PROBLEM DESCRIPTION:
Set out exactly every line of the entries below, starting at the line that holds "Get Orders [16, 48, 59, 59]" and stopping after the line that holds "Create order [16, 272, 66, 282]".

[Extracted data entries]
###
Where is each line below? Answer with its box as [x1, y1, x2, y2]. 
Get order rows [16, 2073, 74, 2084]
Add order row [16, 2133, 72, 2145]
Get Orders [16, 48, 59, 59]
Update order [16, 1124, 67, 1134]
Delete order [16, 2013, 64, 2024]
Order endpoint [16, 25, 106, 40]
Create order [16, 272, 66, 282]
###
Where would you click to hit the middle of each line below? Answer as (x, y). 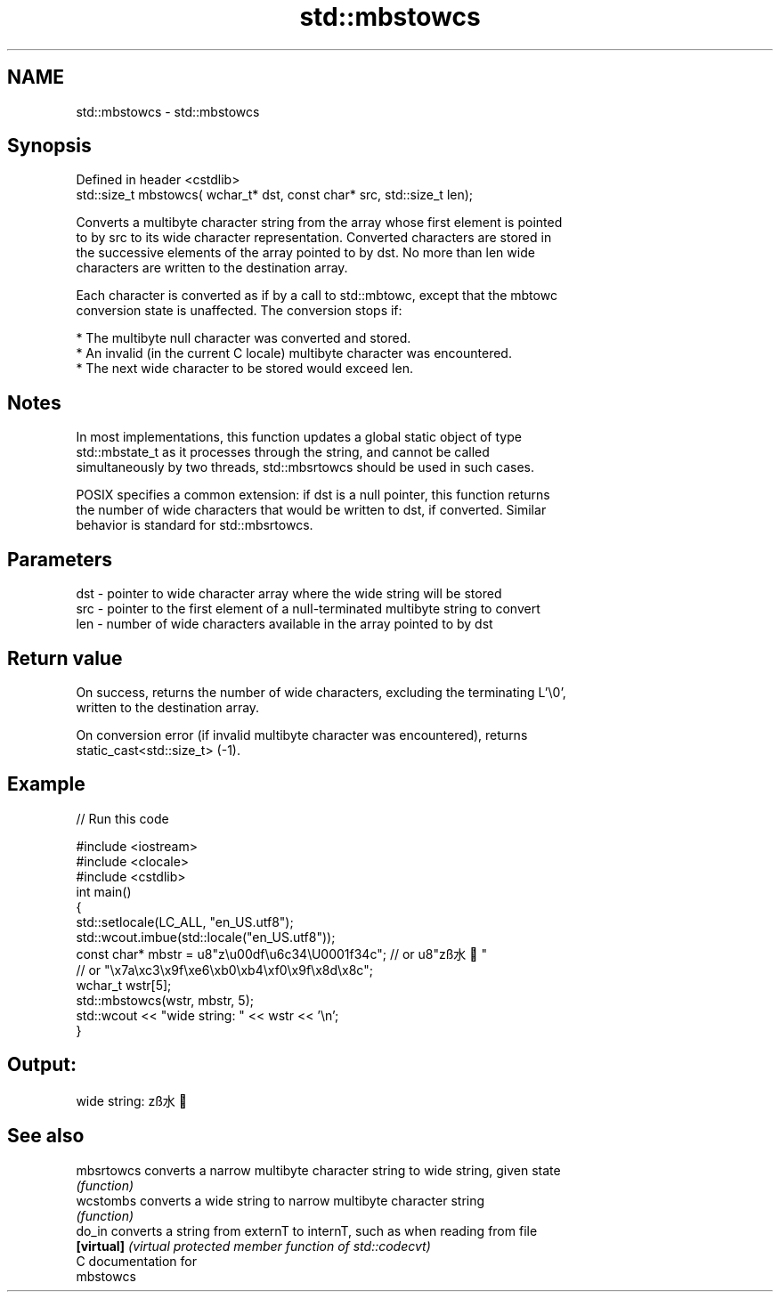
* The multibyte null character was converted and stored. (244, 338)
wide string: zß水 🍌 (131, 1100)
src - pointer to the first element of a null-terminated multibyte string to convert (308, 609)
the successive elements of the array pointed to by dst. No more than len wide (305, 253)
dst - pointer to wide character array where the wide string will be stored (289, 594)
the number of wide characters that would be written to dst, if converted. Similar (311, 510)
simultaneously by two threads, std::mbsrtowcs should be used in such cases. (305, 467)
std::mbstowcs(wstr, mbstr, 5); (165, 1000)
###
EXERCISE RESPONSE:
Get Orders [16, 48, 59, 59]
Update order [16, 1124, 67, 1134]
Delete order [16, 2013, 64, 2024]
Order endpoint [16, 25, 106, 40]
Create order [16, 272, 66, 282]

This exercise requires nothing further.